• _SUPPLIED DATA_
# # #
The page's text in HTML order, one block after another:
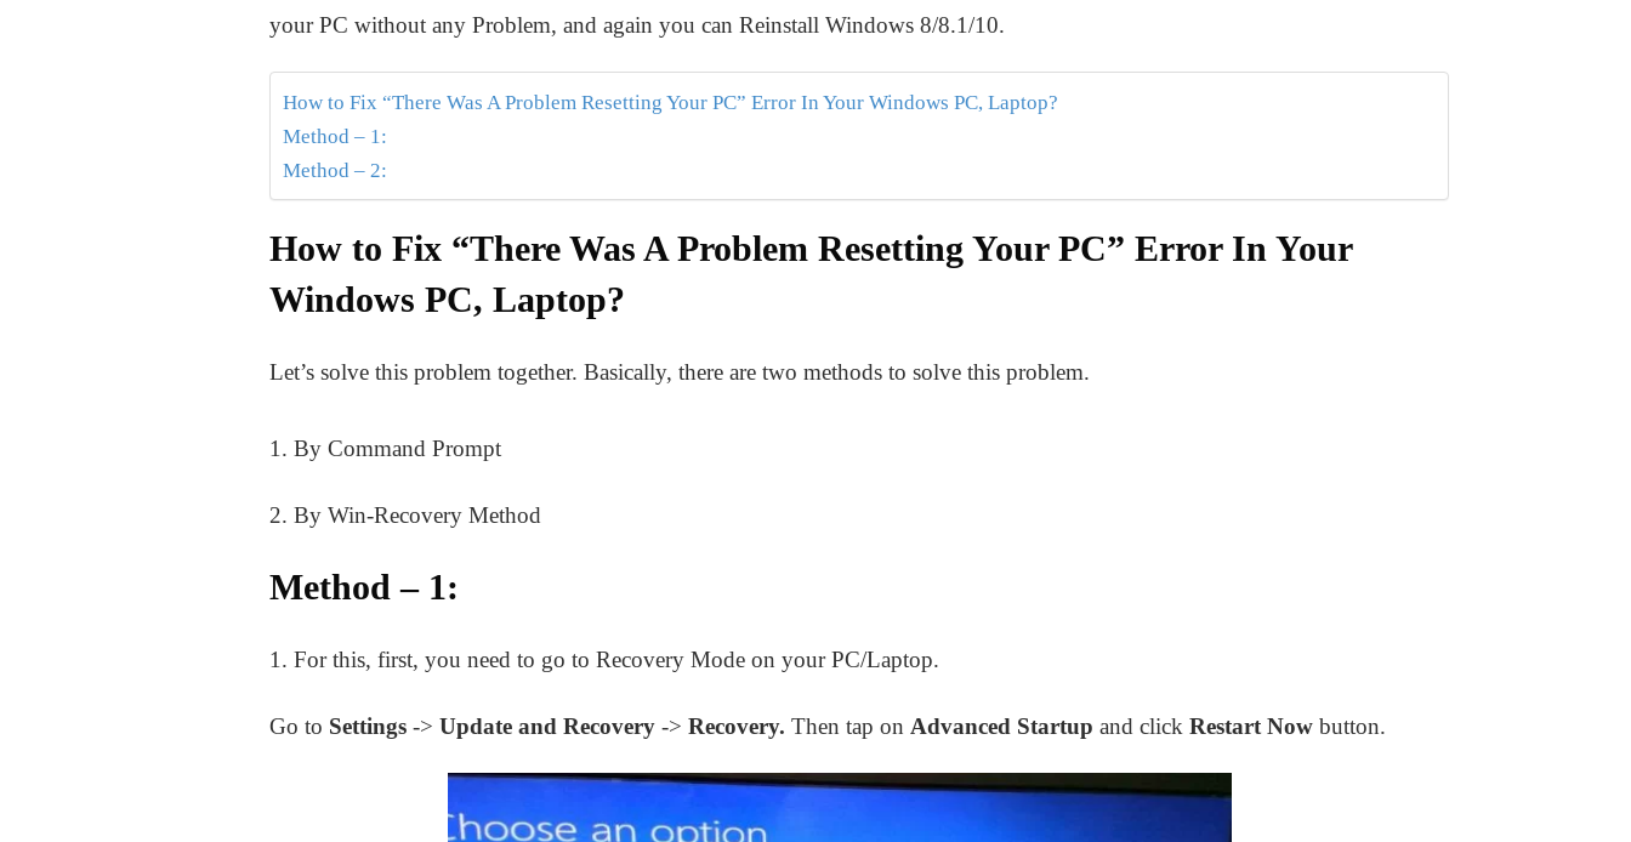
your PC without any Problem, and again you can Reinstall Windows 8/8.1/10.
How to Fix “There Was A Problem Resetting Your PC” Error In Your Windows PC, Laptop?
Method – 1:
Method – 2:
How to Fix “There Was A Problem Resetting Your PC” Error In Your
Windows PC, Laptop?
Let’s solve this problem together. Basically, there are two methods to solve this problem.
1. By Command Prompt
2. By Win-Recovery Method
Method – 1:
1. For this, first, you need to go to Recovery Mode on your PC/Laptop.
Go to Settings -> Update and Recovery -> Recovery. Then tap on Advanced Startup and click Restart Now button.
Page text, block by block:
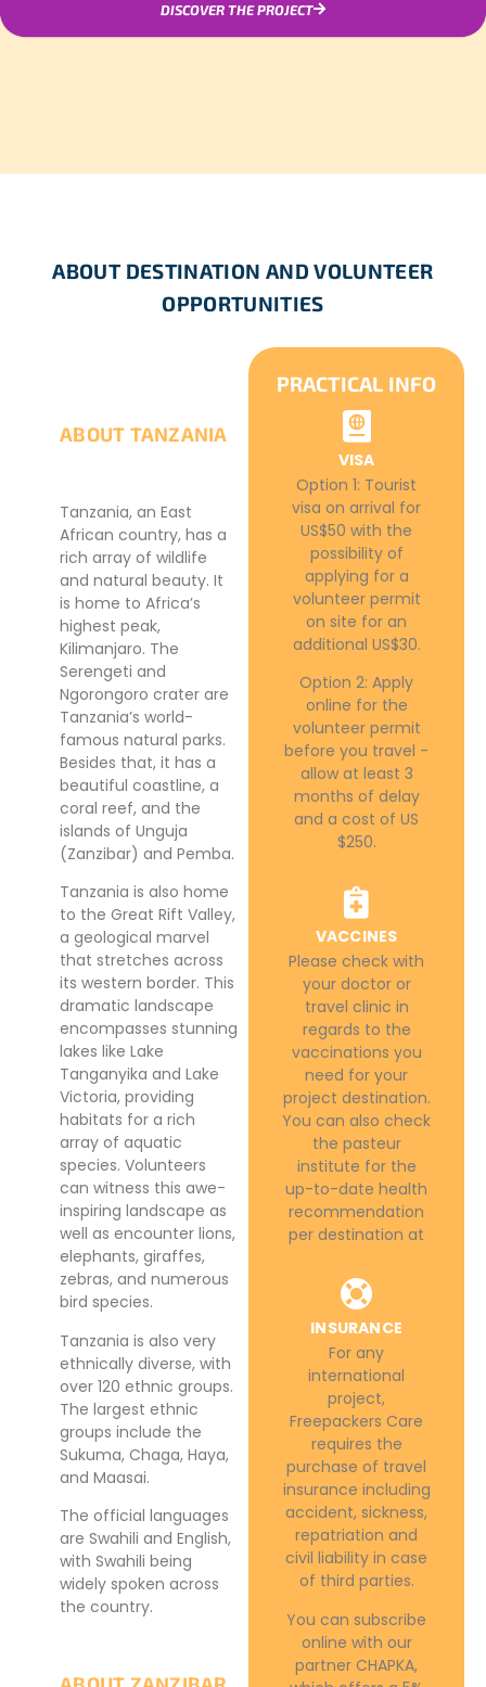
DISCOVER THE PROJECT
ABOUT DESTINATION AND VOLUNTEER
OPPORTUNITIES
ABOUT TANZANIA
Tanzania, an East
African country, has a
rich array of wildlife
and natural beauty. It
is home to Africa’s
highest peak,
Kilimanjaro. The
Serengeti and
Ngorongoro crater are
Tanzania’s world-
famous natural parks.
Besides that, it has a
beautiful coastline, a
coral reef, and the
islands of Unguja
(Zanzibar) and Pemba.
Tanzania is also home
to the Great Rift Valley,
a geological marvel
that stretches across
its western border. This
dramatic landscape
encompasses stunning
lakes like Lake
Tanganyika and Lake
Victoria, providing
habitats for a rich
array of aquatic
species. Volunteers
can witness this awe-
inspiring landscape as
well as encounter lions,
elephants, giraffes,
zebras, and numerous
bird species.
Tanzania is also very
ethnically diverse, with
over 120 ethnic groups.
The largest ethnic
groups include the
Sukuma, Chaga, Haya,
and Maasai.
The official languages
are Swahili and English,
with Swahili being
widely spoken across
the country.
PRACTICAL INFO
VISA
Option 1: Tourist
visa on arrival for
US$50 with the
possibility of
applying for a
volunteer permit
on site for an
additional US$30.
Option 2: Apply
online for the
volunteer permit
before you travel -
allow at least 3
months of delay
and a cost of US
$250.
VACCINES
Please check with
your doctor or
travel clinic in
regards to the
vaccinations you
need for your
project destination.
You can also check
the pasteur
institute for the
up-to-date health
recommendation
per destination at
INSURANCE
For any
international
project,
Freepackers Care
requires the
purchase of travel
insurance including
accident, sickness,
repatriation and
civil liability in case
of third parties.
You can subscribe
online with our
partner CHAPKA,
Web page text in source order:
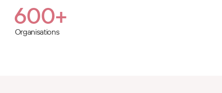
600+
Organisations
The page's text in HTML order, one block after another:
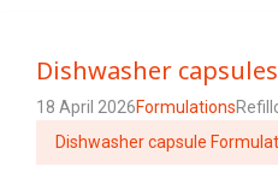
Dishwasher
18 April 2026Formulations
Dishwasher capsule
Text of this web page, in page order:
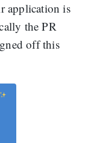
application is
the PR
off this
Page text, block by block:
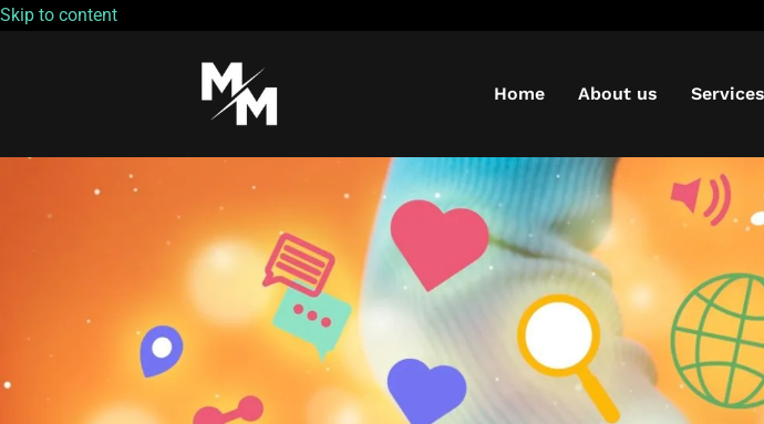
Skip to content
Home About us Services
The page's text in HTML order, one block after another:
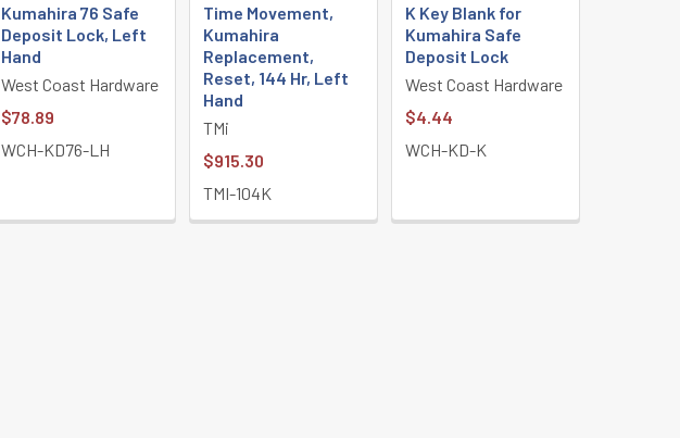
Kumahira 76 Safe
Deposit Lock, Left
Hand
West Coast Hardware
$78.89
WCH-KD76-LH
Time Movement,
Kumahira
Replacement,
Reset, 144 Hr, Left
Hand
TMi
$915.30
TMI-104K
K Key Blank for
Kumahira Safe
Deposit Lock
West Coast Hardware
$4.44
WCH-KD-K
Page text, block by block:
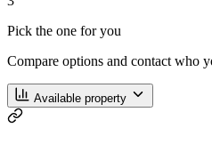
Pick the one for you
Compare options and contact who
Available property
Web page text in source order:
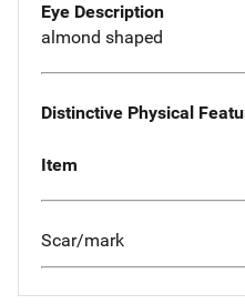
Eye Description
almond shaped
Distinctive Physical
Item
Scar/mark
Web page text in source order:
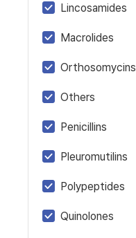
Lincosamides
Macrolides
Orthosomycins
Others
Penicillins
Pleuromutilins
Polypeptides
Quinolones
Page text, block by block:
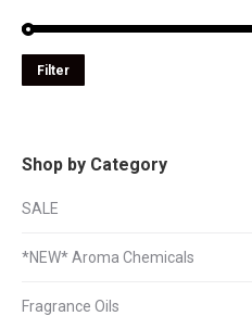
Filter
Shop by Category
SALE
*NEW* Aroma Chemicals
Fragrance Oils
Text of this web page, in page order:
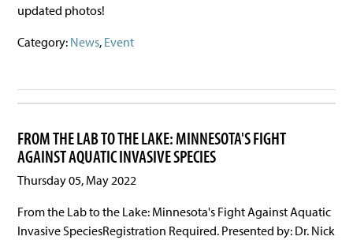
updated photos!
Category: News, Event
FROM THE LAB TO THE LAKE: MINNESOTA'S FIGHT
AGAINST AQUATIC INVASIVE SPECIES
Thursday 05, May 2022
From the Lab to the Lake: Minnesota's Fight Against Aquatic
Invasive SpeciesRegistration Required. Presented by: Dr. Nick
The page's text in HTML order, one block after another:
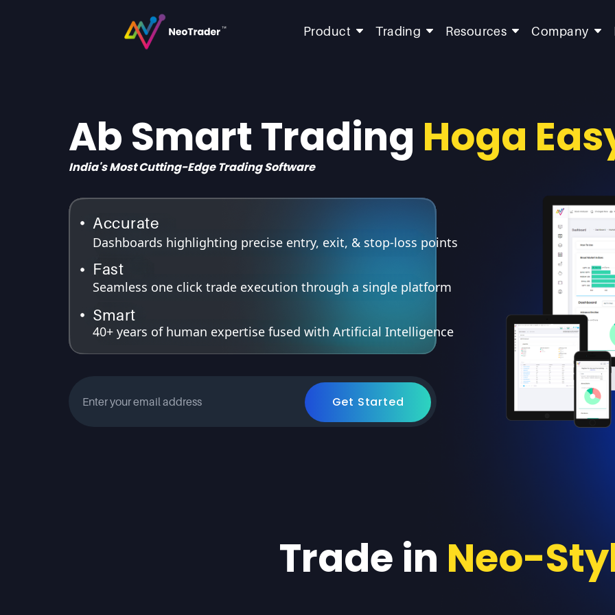
Product Trading Resources Company
Ab Smart Trading Hoga
India's Most Cutting-Edge Trading Software
Accurate
Dashboards highlighting precise entry, exit, & stop-loss points
Fast
Seamless one click trade execution through a single platform
Smart
40+ years of human expertise fused with Artificial Intelligence
Get Started
Trade in Neo-
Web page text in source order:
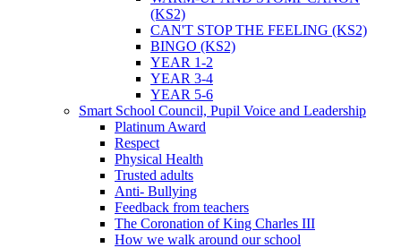
(KS2)
CAN'T STOP THE FEELING (KS2)
BINGO (KS2)
YEAR 1-2
YEAR 3-4
YEAR 5-6
Smart School Council, Pupil Voice and Leadership
Platinum Award
Respect
Physical Health
Trusted adults
Anti- Bullying
Feedback from teachers
The Coronation of King Charles III
How we walk around our school
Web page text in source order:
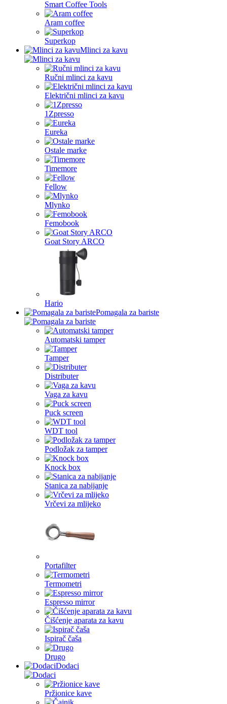
Smart Coffee Tools
Aram coffee
Superkop
Mlinci za kavu
Ručni mlinci za kavu
Električni mlinci za kavu
1Zpresso
Eureka
Ostale marke
Timemore
Fellow
Mlynko
Femobook
Goat Story ARCO
Hario
Pomagala za bariste
Automatski tamper
Tamper
Distributer
Vaga za kavu
Puck screen
WDT tool
Podložak za tamper
Knock box
Stanica za nabijanje
Vrčevi za mlijeko
Portafilter
Termometri
Espresso mirror
Čišćenje aparata za kavu
Ispirač čaša
Drugo
Dodaci
Pržionice kave
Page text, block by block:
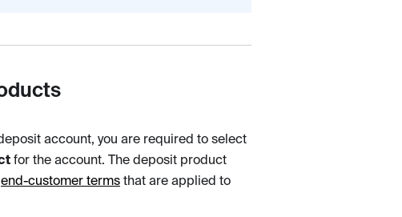
account, you are required to select
for the account. The deposit product
end-customer terms that are applied to
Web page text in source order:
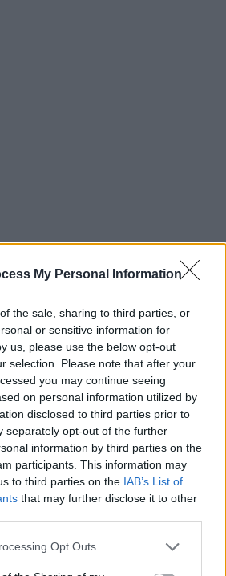
My Personal Information
the sale, sharing to third parties, or
or sensitive information for
us, please use the below opt-out
selection. Please note that after your
you may continue seeing
on personal information utilized by
disclosed to third parties prior to
separately opt-out of the further
information by third parties on the
participants. This information may
to third parties on the IAB’s List of
that may further disclose it to other
Opt Outs
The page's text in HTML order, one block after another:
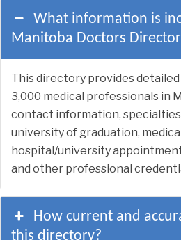
What information is
Manitoba Doctors
This directory provides
3,000 medical professionals in
contact information,
university of graduation,
hospital/university
and other professional
How current and
this directory?
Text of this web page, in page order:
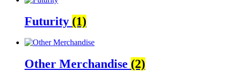
Futurity (1)
Other Merchandise (2)
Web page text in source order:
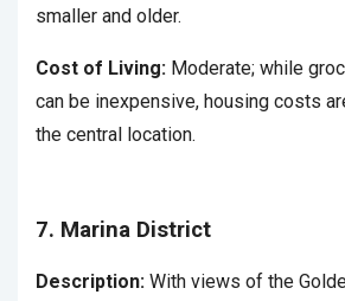
smaller and older.
Cost of Living: Moderate; while
can be inexpensive, housing costs
the central location.
7. Marina District
Description: With views of the
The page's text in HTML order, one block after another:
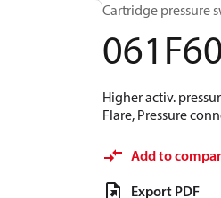
Cartridge pressure
Higher activ.
Flare, Pressure
Add to
Export PDF
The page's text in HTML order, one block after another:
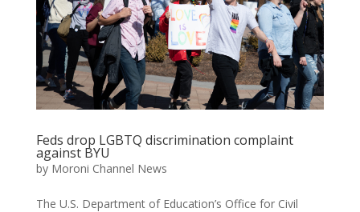
Feds drop LGBTQ discrimination complaint
against BYU
by Moroni Channel News
The U.S. Department of Education’s Office for Civil
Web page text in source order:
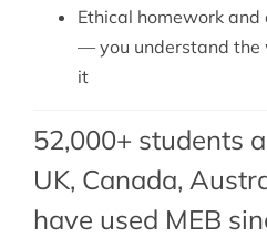
Ethical homework
— you understand the
it
52,000+ students
UK, Canada,
have used MEB
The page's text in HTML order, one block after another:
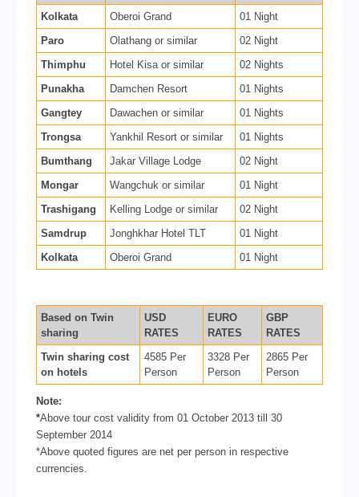
Kolkata Oberoi Grand
01 Night
Paro
Olathang or similar
02 Night
Thimphu
Hotel Kisa or similar
02 Nights
Punakha
Damchen Resort
01 Nights
Gangtey
Dawachen or similar
01 Nights
Trongsa
Yankhil Resort or similar
01 Nights
Bumthang
Jakar Village Lodge
02 Night
Mongar
Wangchuk or similar
01 Night
Trashigang
Kelling Lodge or similar
02 Night
Samdrup
Jonghkhar Hotel TLT
01 Night
Kolkata
Oberoi Grand 01 Night
Based on Twin
sharing
USD
RATES
EURO
RATES
GBP
RATES
Twin sharing cost
on hotels
4585 Per
Person
3328 Per
Person
2865 Per
Person
Note:
*Above tour cost validity from 01 October 2013 till 30
September 2014
*Above quoted figures are net per person in respective
currencies.
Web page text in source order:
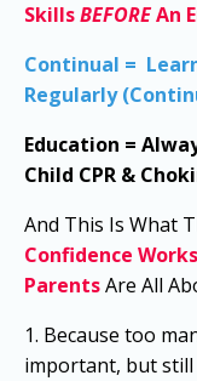
SkillsBEFOREAn
Continual =
Regularly
Education =
Child CPR &
And This Is What
Confidence
ParentsAre All
1. Because too
important, but still
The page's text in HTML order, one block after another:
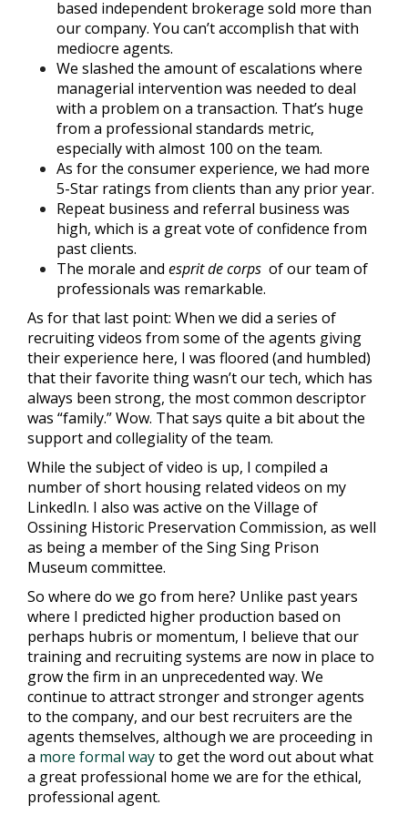
based independent brokerage sold more than
our company. You can’t accomplish that with
mediocre agents.
We slashed the amount of escalations where
managerial intervention was needed to deal
with a problem on a transaction. That’s huge
from a professional standards metric,
especially with almost 100 on the team.
As for the consumer experience, we had more
5-Star ratings from clients than any prior year.
Repeat business and referral business was
high, which is a great vote of confidence from
past clients.
The morale and esprit de corps of our team of
professionals was remarkable.
As for that last point: When we did a series of
recruiting videos from some of the agents giving
their experience here, I was floored (and humbled)
that their favorite thing wasn’t our tech, which has
always been strong, the most common descriptor
was “family.” Wow. That says quite a bit about the
support and collegiality of the team.
While the subject of video is up, I compiled a
number of short housing related videos on my
LinkedIn. I also was active on the Village of
Ossining Historic Preservation Commission, as well
as being a member of the Sing Sing Prison
Museum committee.
So where do we go from here? Unlike past years
where I predicted higher production based on
perhaps hubris or momentum, I believe that our
training and recruiting systems are now in place to
grow the firm in an unprecedented way. We
continue to attract stronger and stronger agents
to the company, and our best recruiters are the
agents themselves, although we are proceeding in
a more formal wayto get the word out about what
a great professional home we are for the ethical,
professional agent.
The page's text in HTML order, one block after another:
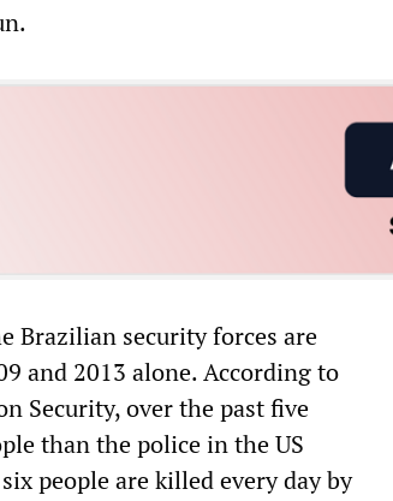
# # #
• _WORK INSTRUCTION_
Please transcribe exactly the part of the records that opens with the line containing "with Swahili being" and closes with the line containing "Ab Smart Trading Hoga", both ends included, and leave out the pictures.

• _EXERCISE RESULT_
with Swahili being
widely spoken across
the country.
PRACTICAL INFO
VISA
Option 1: Tourist
visa on arrival for
US$50 with the
possibility of
applying for a
volunteer permit
on site for an
additional US$30.
Option 2: Apply
online for the
volunteer permit
before you travel -
allow at least 3
months of delay
and a cost of US
$250.
VACCINES
Please check with
your doctor or
travel clinic in
regards to the
vaccinations you
need for your
project destination.
You can also check
the pasteur
institute for the
up-to-date health
recommendation
per destination at
INSURANCE
For any
international
project,
Freepackers Care
requires the
purchase of travel
insurance including
accident, sickness,
repatriation and
civil liability in case
of third parties.
You can subscribe
online with our
partner CHAPKA,
Web page text in source order:
600+
Organisations
The page's text in HTML order, one block after another:
Dishwasher
18 April 2026Formulations
Dishwasher capsule
Text of this web page, in page order:
application is
the PR
off this
Page text, block by block:
Skip to content
Home About us Services
The page's text in HTML order, one block after another:
Kumahira 76 Safe
Deposit Lock, Left
Hand
West Coast Hardware
$78.89
WCH-KD76-LH
Time Movement,
Kumahira
Replacement,
Reset, 144 Hr, Left
Hand
TMi
$915.30
TMI-104K
K Key Blank for
Kumahira Safe
Deposit Lock
West Coast Hardware
$4.44
WCH-KD-K
Page text, block by block:
Pick the one for you
Compare options and contact who
Available property
Web page text in source order:
Eye Description
almond shaped
Distinctive Physical
Item
Scar/mark
Web page text in source order:
Lincosamides
Macrolides
Orthosomycins
Others
Penicillins
Pleuromutilins
Polypeptides
Quinolones
Page text, block by block:
Filter
Shop by Category
SALE
*NEW* Aroma Chemicals
Fragrance Oils
Text of this web page, in page order:
updated photos!
Category: News, Event
FROM THE LAB TO THE LAKE: MINNESOTA'S FIGHT
AGAINST AQUATIC INVASIVE SPECIES
Thursday 05, May 2022
From the Lab to the Lake: Minnesota's Fight Against Aquatic
Invasive SpeciesRegistration Required. Presented by: Dr. Nick
The page's text in HTML order, one block after another:
Product Trading Resources Company
Ab Smart Trading Hoga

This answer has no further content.